== DATA EXTRACT ==
=== Begin Enclosure ===

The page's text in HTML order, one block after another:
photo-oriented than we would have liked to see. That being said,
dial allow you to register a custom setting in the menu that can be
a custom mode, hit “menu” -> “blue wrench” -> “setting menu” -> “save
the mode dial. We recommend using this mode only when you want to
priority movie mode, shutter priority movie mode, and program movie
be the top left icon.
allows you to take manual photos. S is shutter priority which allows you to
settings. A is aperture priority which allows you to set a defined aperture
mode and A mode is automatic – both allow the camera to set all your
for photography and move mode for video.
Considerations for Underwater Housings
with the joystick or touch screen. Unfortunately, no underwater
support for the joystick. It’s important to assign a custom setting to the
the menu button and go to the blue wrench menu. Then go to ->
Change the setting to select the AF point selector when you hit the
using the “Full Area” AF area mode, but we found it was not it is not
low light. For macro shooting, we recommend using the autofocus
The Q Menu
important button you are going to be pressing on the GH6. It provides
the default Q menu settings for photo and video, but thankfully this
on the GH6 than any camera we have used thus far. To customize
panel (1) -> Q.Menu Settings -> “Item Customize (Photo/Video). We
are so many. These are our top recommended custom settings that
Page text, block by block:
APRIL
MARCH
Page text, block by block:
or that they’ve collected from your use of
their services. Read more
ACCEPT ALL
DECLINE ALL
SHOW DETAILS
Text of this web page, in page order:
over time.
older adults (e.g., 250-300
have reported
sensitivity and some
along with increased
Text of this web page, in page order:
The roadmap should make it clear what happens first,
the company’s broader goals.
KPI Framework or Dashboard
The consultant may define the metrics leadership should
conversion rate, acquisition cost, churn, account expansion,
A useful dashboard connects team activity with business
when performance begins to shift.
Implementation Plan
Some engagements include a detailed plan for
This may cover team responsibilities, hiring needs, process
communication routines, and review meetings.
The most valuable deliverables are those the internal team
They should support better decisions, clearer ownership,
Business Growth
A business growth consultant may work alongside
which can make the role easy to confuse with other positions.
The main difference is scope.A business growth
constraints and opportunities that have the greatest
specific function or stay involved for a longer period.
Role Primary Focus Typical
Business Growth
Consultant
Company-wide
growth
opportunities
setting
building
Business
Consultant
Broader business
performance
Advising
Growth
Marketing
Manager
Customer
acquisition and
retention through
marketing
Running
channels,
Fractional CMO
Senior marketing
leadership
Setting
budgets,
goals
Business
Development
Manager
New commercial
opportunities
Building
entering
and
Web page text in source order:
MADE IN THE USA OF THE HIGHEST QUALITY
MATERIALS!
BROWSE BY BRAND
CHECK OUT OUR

=== End Enclosure ===

== WORK REQUEST ==
Return only the number of lines above in which the string "leadership" occurs.

== WRITTEN RESPONSE ==
2